To our knowledge, the literature review and regression analysis we conducted is the first such study to evaluate the inter-relationship that health status and lung function have with exacerbation risk. It provides a more rigorous examination of a relationship between laboratory values and exacerbations than has been done in the past, as, unlike former studies, it correlates relative treatment effects instead of absolute ones, thus lowering the possibility of ecological bias. However, as this analysis used only aggregated patient data from published trials, we cannot assume that any statistical association observed between arm-level variables may be translated to patient-level associations. Therefore, our findings cannot be used to predict any outcome at the patient-level. Additionally, our analysis may be limited by the available data for the surrogate measures given the trials reported FEV1 in several different ways. Since our analysis was limited to trough or prebronchodilator FEV1 data, analysis using other measures of FEV1 could yield different results. Similarly, regarding exacerbation severity, we categorized exacerbations based on the definitions reported by study authors using a standardized approach as defined in our methods section. However, in some cases definitions were not reported so we relied on author-defined groupings of any or moderate-to-severe exacerbations.

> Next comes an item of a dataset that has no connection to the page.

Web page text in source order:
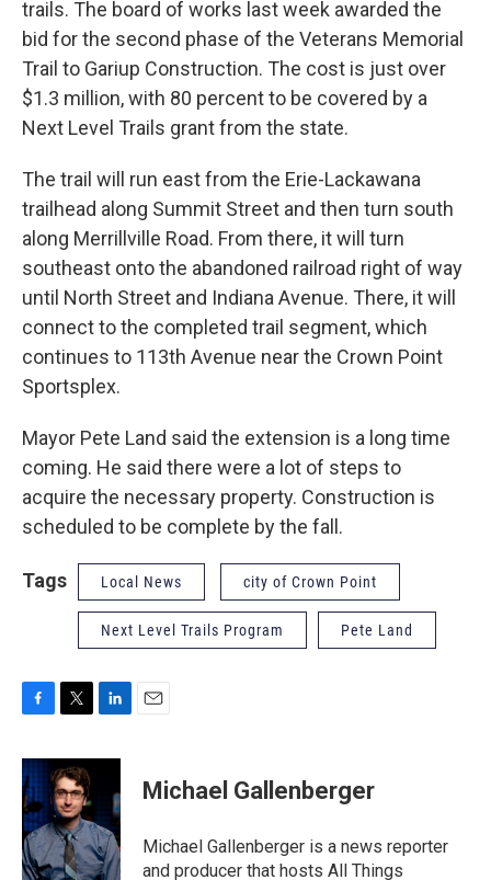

Our research may have important implications for regulatory assessment of drugs intended to help reduce the risk of exacerbations in COPD and, in particular, the evidence considered in such deliberations. Currently, to gain marketing approval for this indication, such treatments have to be tested in long-term, parallel trials, which represent a logistic and economic burden on the sponsoring organization. Because of this, few trials of COPD drugs are powered to identify a significant difference in the reduced risk of exacerbations. It is for this reason that to date very few drugs have been approved for reducing exacerbations on the basis of prospective 1–2 year parallel trials, usually in patients with history of acute exacerbations in the prior year. Our study suggests changes in FEV1 and SGRQ might serve as reliable surrogate markers of patients’ likelihood of experiencing an exacerbation. If so, these measures could allow future trials to be shorter and more manageable while still offering key insights into treatments’ longer-term efficacy. Since exacerbations can be costly to health plans, payers should consider the effect of medications on these surrogate markers, even when long-term RCTs cannot be carried out. Also, confirmation of our results would broaden the application of data already available from published shorter-term studies. This is especially important since the trials used to inform regulatory approval were powered on each specific drug’s expected effect on the acute exacerbation rate and all but one [11] were small and had very selective entry criteria. This contrasts with the trials contributing data for our review and analysis, since these were broader and more inclusive (e.g. with regards to disease duration and reversibility, comorbidities, interventions, and concomitant therapies) and collectively more representative of the general COPD population seen in everyday clinical practice. Therefore, these collated data sources potentially allow more generalizable conclusions to be drawn regarding whether or how standard short-term endpoints assessed in trials relate to effects on exacerbations.

Conclusions

In conclusion, this study demonstrates a significant association between improvements in FEV1 and SGRQ total score and lower risk for COPD exacerbations. We believe that the results of our study offer providers and payers a more informed picture of the inter-relationship between exacerbations and both FEV1 and SGRQ score, which will aid clinical and formulary decisions while stimulating research questions for future prospective studies.